= RECORDS SUPPLIED =

_____

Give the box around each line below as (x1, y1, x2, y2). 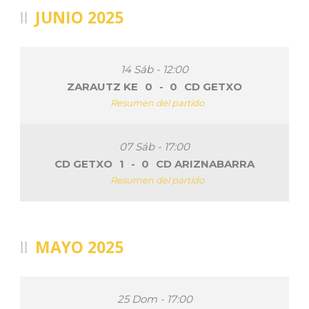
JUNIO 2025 (35, 6, 123, 28)
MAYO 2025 (35, 236, 123, 258)
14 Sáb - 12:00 (121, 63, 188, 76)
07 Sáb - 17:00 (119, 140, 190, 153)
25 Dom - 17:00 (117, 292, 192, 306)
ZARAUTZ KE (67, 80, 138, 93)
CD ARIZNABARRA (156, 157, 255, 170)
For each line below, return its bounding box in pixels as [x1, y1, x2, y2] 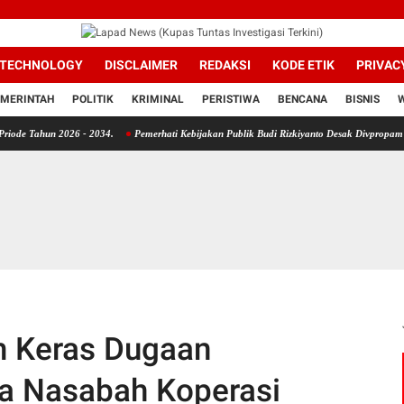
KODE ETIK [272, 58, 335, 72]
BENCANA [278, 93, 327, 106]
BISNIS [345, 93, 380, 106]
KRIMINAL [132, 93, 184, 106]
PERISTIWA [202, 93, 260, 106]
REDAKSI [199, 58, 251, 72]
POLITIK [72, 93, 114, 106]
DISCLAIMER [105, 58, 178, 72]

_____

= WORK TASK =
All that is needed is an exact copy of the lines from the top of the entries through the line containing "For each line", pictures left out.

= SOLUTION FOR THIS EXERCISE =
Give the box around each line below as (x1, y1, x2, y2). 
JUNIO 2025 (35, 6, 123, 28)
MAYO 2025 (35, 236, 123, 258)
14 Sáb - 12:00 (121, 63, 188, 76)
07 Sáb - 17:00 (119, 140, 190, 153)
25 Dom - 17:00 (117, 292, 192, 306)
ZARAUTZ KE (67, 80, 138, 93)
CD ARIZNABARRA (156, 157, 255, 170)
For each line below, return its bounding box in pixels as [x1, y1, x2, y2] 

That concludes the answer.